On the first day of Milan's spring/summer 2008 menswear collections on Saturday, Dolce & Gabbana's signature line show was colored in army-inspired khakis, navy, black and white.
Models had tattoos and military-style haircuts, and wore baseball caps or square-crowned peaked soldiers' hats.
Stefano Gabbana and Domenico Dolce loaded fatigue-style trousers with pockets and webbing holders for phones or hip flasks, adding a kit bag in black leather and mud-tone canvas to carry any extras.
They stretched and squared classic camouflage print and used it on T-shirts and mini swimming trunks - a style of beachwear the duo are currently using in a white version for eye-catching adverts for men's perfume range Light Blue.
Dolce & Gabbana suggested bermuda shorts in prints of blue and white florals with beige and maroon broad striped shirts.

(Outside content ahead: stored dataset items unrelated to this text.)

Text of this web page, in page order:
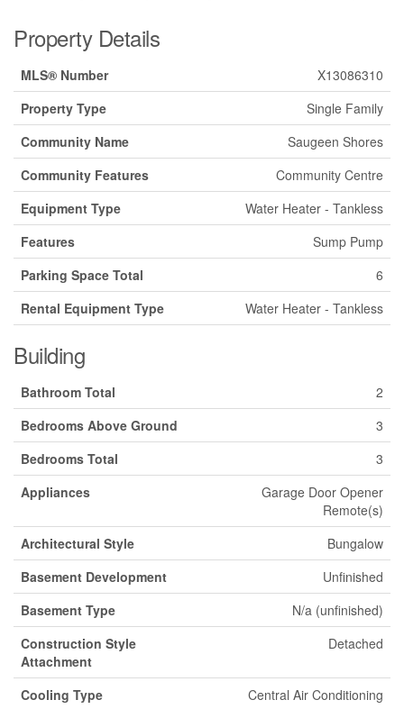
Property Details
MLS® Number
X13086310
Property Type
Single Family
Community Name
Saugeen Shores
Community Features
Community Centre
Equipment Type
Water Heater - Tankless
Features
Sump Pump
Parking Space Total
6
Rental Equipment Type
Water Heater - Tankless
Building
Bathroom Total
2
Bedrooms Above Ground
3
Bedrooms Total
3
Appliances
Garage Door Opener
Remote(s)
Architectural Style
Bungalow
Basement Development
Unfinished
Basement Type
N/a (unfinished)
Construction Style
Attachment
Detached
Cooling Type
Central Air Conditioning
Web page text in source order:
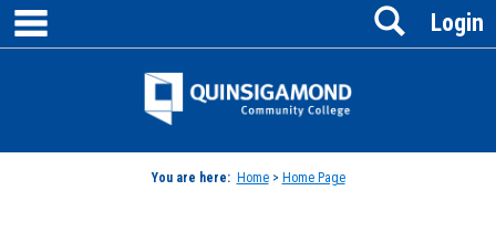
Skip
content
Jenzabar
Login
Search
You are here: Home> Home Page
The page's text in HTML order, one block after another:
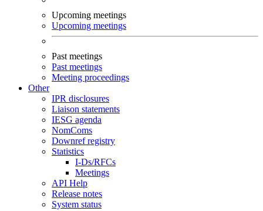
Upcoming meetings
Upcoming meetings
Past meetings
Past meetings
Meeting proceedings
Other
IPR disclosures
Liaison statements
IESG agenda
NomComs
Downref registry
Statistics
I-Ds/RFCs
Meetings
API Help
Release notes
System status
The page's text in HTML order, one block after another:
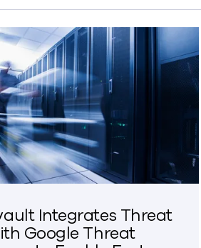
Integrates Threat
Google Threat
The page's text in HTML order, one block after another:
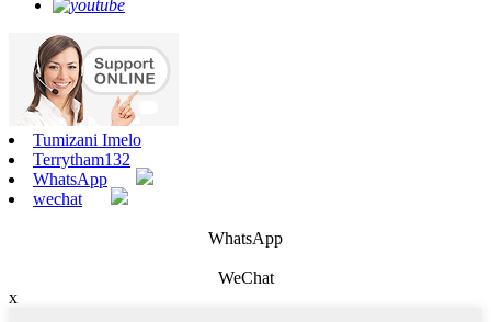
Tumizani Imelo
Terrytham132
WhatsApp
wechat
WhatsApp
WeChat
x
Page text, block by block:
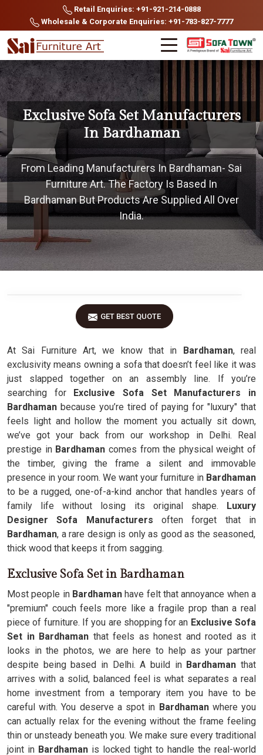
Retail Enquiries: +91-921-214-0888
Wholesale & Corporate Enquiries: +91-783-827-7777
Exclusive Sofa Set Manufacturers
In Bardhaman
From Leading Manufacturers In Bardhaman- Sai
Furniture Art. The Factory Is Based In
Bardhaman But Products Are Supplied All Over
India.
GET BEST QUOTE
At Sai Furniture Art, we know that in Bardhaman, real
exclusivity means owning a sofa that doesn’t feel like it was
just slapped together on an assembly line. If you’re
searching for Exclusive Sofa Set Manufacturers in
Bardhaman because you’re tired of paying for "luxury" that
feels light and hollow the moment you actually sit down,
we’ve got your back from our workshop in Delhi. Real
prestige in Bardhaman comes from the physical weight of
the timber, giving the frame a silent and immovable
presence in your room. We want your furniture in Bardhaman
to be a rugged, one-of-a-kind anchor that handles years of
family life without losing its original shape. Luxury
Designer Sofa Manufacturers often forget that in
Bardhaman, a rare design is only as good as the seasoned,
thick wood that keeps it from sagging.
Exclusive Sofa Set in Bardhaman
Most people inBardhaman have felt that annoyance when a
"premium" couch feels more like a fragile prop than a real
piece of furniture. If you are shopping for an Exclusive Sofa
Set in Bardhaman that feels as honest and rooted as it
looks in the photos, we are here to help as your partner
despite being based in Delhi. A build in Bardhamanthat
arrives with a solid, balanced feel is what separates a real
home investment from a temporary item you have to be
careful with. You deserve a spot in Bardhamanwhere you
can actually relax for the evening without the frame feeling
thin or unsteady beneath you. We make sure every traditional
joint in Bardhaman is locked tight to handle the real-world

Formal wear focused on single-button single-breasted black suits and white shirts, with ties trim and uniformly black -- reining in from Dolce & Gabbana's penchant for gold which sparkled through their winter men's collections in January.

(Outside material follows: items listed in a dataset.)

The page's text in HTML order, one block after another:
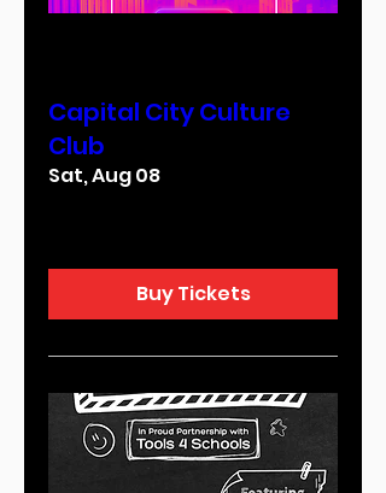
Capital City Culture
Club
Sat, Aug 08
Buy Tickets
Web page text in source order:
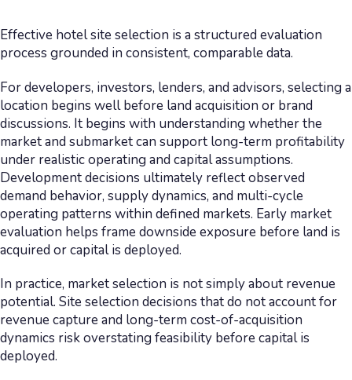
Effective hotel site selection is a structured evaluation
process grounded in consistent, comparable data.
For developers, investors, lenders, and advisors, selecting a
location begins well before land acquisition or brand
discussions. It begins with understanding whether the
market and submarket can support long-term profitability
under realistic operating and capital assumptions.
Development decisions ultimately reflect observed
demand behavior, supply dynamics, and multi-cycle
operating patterns within defined markets. Early market
evaluation helps frame downside exposure before land is
acquired or capital is deployed.
In practice, market selection is not simply about revenue
potential. Site selection decisions that do not account for
revenue capture and long-term cost-of-acquisition
dynamics risk overstating feasibility before capital is
deployed.
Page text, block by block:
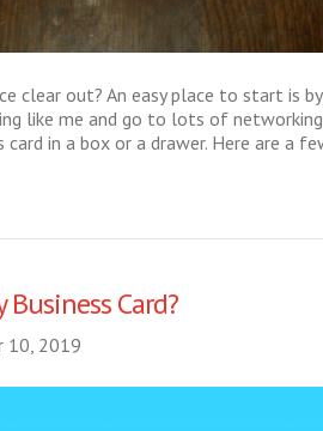
clear out? An easy place to start is
like me and go to lots of
card in a box or a drawer. Here are a
Card?
10, 2019
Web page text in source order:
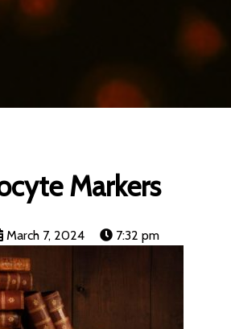
Markers
March 7, 2024 7:32 pm
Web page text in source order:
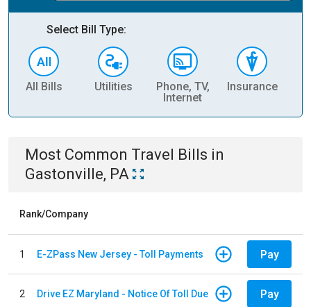
Select Bill Type:
All Bills Utilities
Phone, TV,
Internet
Insurance
Most Common Travel Bills in
Gastonville, PA
Rank/Company
1 E-ZPass New Jersey - Toll Payments Pay
2 Drive EZ Maryland - Notice Of Toll Due Pay
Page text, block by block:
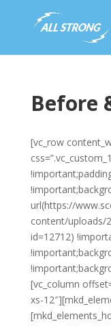
Before
[vc_row
url(https://
content/uploads/
id=12712)
[vc_column
xs-
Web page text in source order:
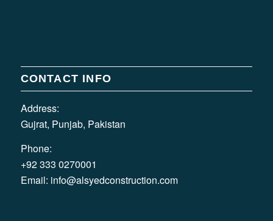
CONTACT INFO
Address:
Gujrat, Punjab, Pakistan
Phone:
+92 333 0270001
Email: info@alsyedconstruction.com
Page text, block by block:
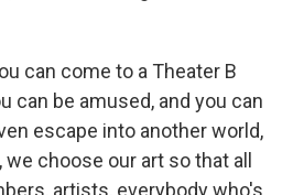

Waistcoats were back, while shoes were pointed crocodile lace ups for formal wear or black patent wide-strapped sandals.
Waistcoats were on show at Versace as well, as Donatella Versace pared them down to a T shape.
Trench coat shapes stopped short at the waist, shirts were long enough to double up as jackets and there were silky pastel colored cowls on T shirts.
The collection, which had no shorts, no beachwear and no swimwear, stuck to a formal, tailored theme in single-breasted suits and pleat-front trousers.
Versace, known for her glitzy designs for womenswear, fished for fabrics worn by oystercatchers 70 years ago to dress her men, painting silk protein on cotton for a waterproof shine.
The platinum-haired designer, who took on design for Versace after the death of her brother Gianni 10 years ago, has just brought Russian Alexandre Plokhov onto the menswear design team.
Plokhov, who has said he prefers working on menswear because "there's less of a disposable factor," designed for Cloak before it shut down earlier this year.
Milan's menswear season runs until June 27 and 47 designers are holding catwalk shows. The show of Gianfranco Ferre, who died on June 17 after a brain hemorrhage, was yesterday.